Firstly, they have meant that I will no longer be swimming 2-way Windermere this year. Even if I wanted to, at this rate I’ll never be ready. So that’s now out. But they also made me think about whether I ever want to go long again, or am I just not feeling it right now.

While I’ve been thinking all of this through, this weekend I caught up with the Mind Over Marathon programme about people with mental health problems training to run this year’s London marathon. It was a great programme and definitely worth a watch. While watching it I thought about my own mental health.

My back was injured last summer. I didn’t swim at all and at times during last summer I could barely stand. At first I put my recent DNFs down to that – down to the fact that I’m still not strong enough after that physical injury. However, the realisation that I’ve come to is that the physical injury also brought about a mental injury and that while I’m physically better (although maybe not completely) I’m not yet mentally better.

Like most people, I don’t talk about mental health issues hardly at all. But watching the programme made me realise that I was probably suffering from depression as well as a bad back last summer. I certainly had suicidal thoughts on a number of occasions. I was numb and couldn’t see the point of it all. I wasn’t enjoying life and wasn’t sure that it was worth continuing with.
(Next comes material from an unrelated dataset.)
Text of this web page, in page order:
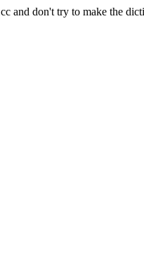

In many senses I was lucky as I knew that my son still needed me, but I remember rationalising (of a sorts) with myself and telling myself that if things hadn’t improved by the time he was 18…

Watching the programme made me realise that the mental health issue was an injury that I’ve still not recovered from. Just like a physical injury it needs not only to heal, but to be given time to be built back up to full strength – and I’m not there yet, which is why I couldn’t complete my recent swims. However, also like a phyisical injury it may relapse and I need to watch for the signs of that.

So, the rest of this year will be about continuing to build up my physical strength, but also my mental strength. I’ll swim, but maybe not [too] long and not [too] hard.